= What this task involves =
Each line from the one containing "Yes, we design" to the end of the entries below must be restated exactly, and no other line should appear.

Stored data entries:
******

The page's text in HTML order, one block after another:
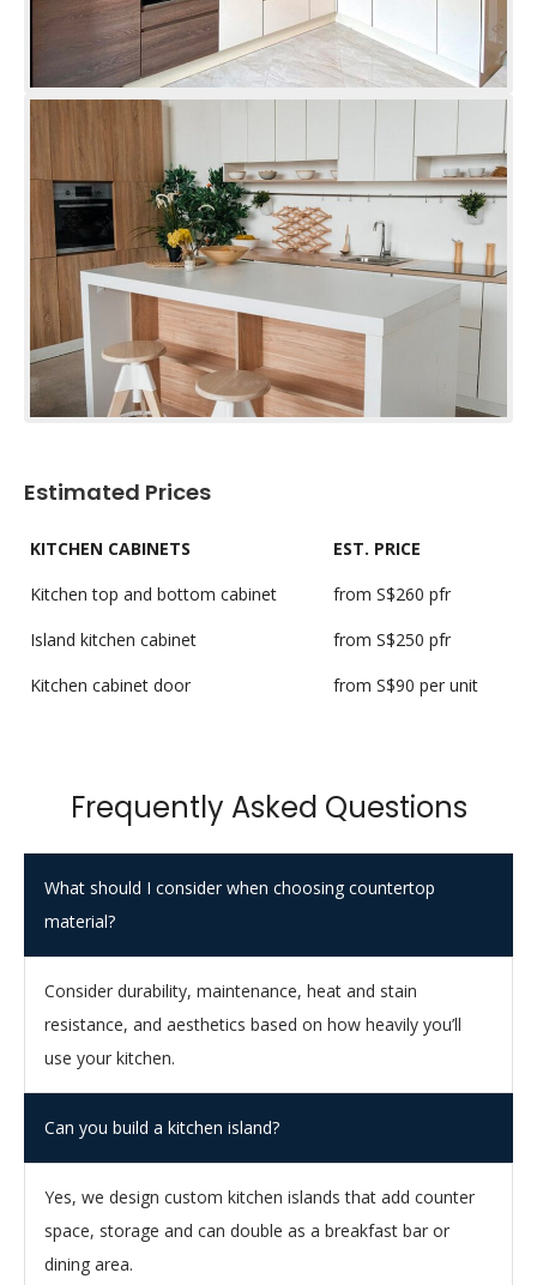
Estimated Prices
KITCHEN CABINETS
EST. PRICE
Kitchen top and bottom cabinet
from S$260 pfr
Island kitchen cabinet
from S$250 pfr
Kitchen cabinet door
from S$90 per unit
Frequently Asked Questions
What should I consider when choosing countertop
material?
Consider durability, maintenance, heat and stain
resistance, and aesthetics based on how heavily you’ll
use your kitchen.
Can you build a kitchen island?
Yes, we design custom kitchen islands that add counter
space, storage and can double as a breakfast bar or
dining area.

******

= Exercise answer =
Yes, we design custom kitchen islands that add counter
space, storage and can double as a breakfast bar or
dining area.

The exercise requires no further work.